Now back to Kony.  In light of what I’ve already said you can understand why I’m happy so see normally uninvolved Americans getting behind a movement like this.  But there is a problem.  Kony exists for a reason.  The governments in this region are incapable of stopping these warlords and the people are so destitute and powerless that they can’t stop them themselves.  But even if we intervene, there will be someone to fill the void when Kony is gone. Does that mean we should just look the other way?  Of course not.

Then there’s the matter of peace and negotiations.  I just laugh when I hear people talking about negotiating to bring peaceful resolution to matters such as these.  It really highlights the foolishness of a culture like ours that has lived in luxury and safety for so long that we aren’t even capable of understanding that men like Kony don’t negotiate.  Their power exists through terror and force. It’s all they know and they will never go peacefully.

All of these factors are important, but there is one critical factor I haven’t discussed.  It’s really the reason that I can’t get behind Invisible Children.  Invisible Children is supporting the use of force to bring Kony to justice and see these children restored to their childhood.  Noble cause to be sure.  But then what?  They are still poor beyond belief, they don’t have a stable govt., they don’t have basic services and no amount of money will fix that.  There are a lot of social justice programs out these days.  It has really become quite en vogue to get involved.  After the limelight fades and the cameras have gone away, these people are without help and without hope.  Hope that only Jesus can bring them. 
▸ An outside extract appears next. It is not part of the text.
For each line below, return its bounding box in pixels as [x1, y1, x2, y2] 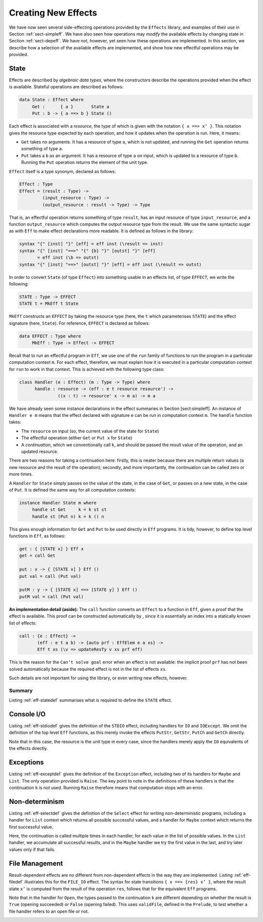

I’m praying for Uganda today.  Praying that Kony will be caught and brought to justice.  Praying that people will be drawn to the needs in that part of the world.  But I’m also praying that Christians will get involved and help the MANY ministries that are already operating on the ground bringing the hope of Jesus along with the physical help this tattered part of the world desperately needs.  It’s the only real hope they have.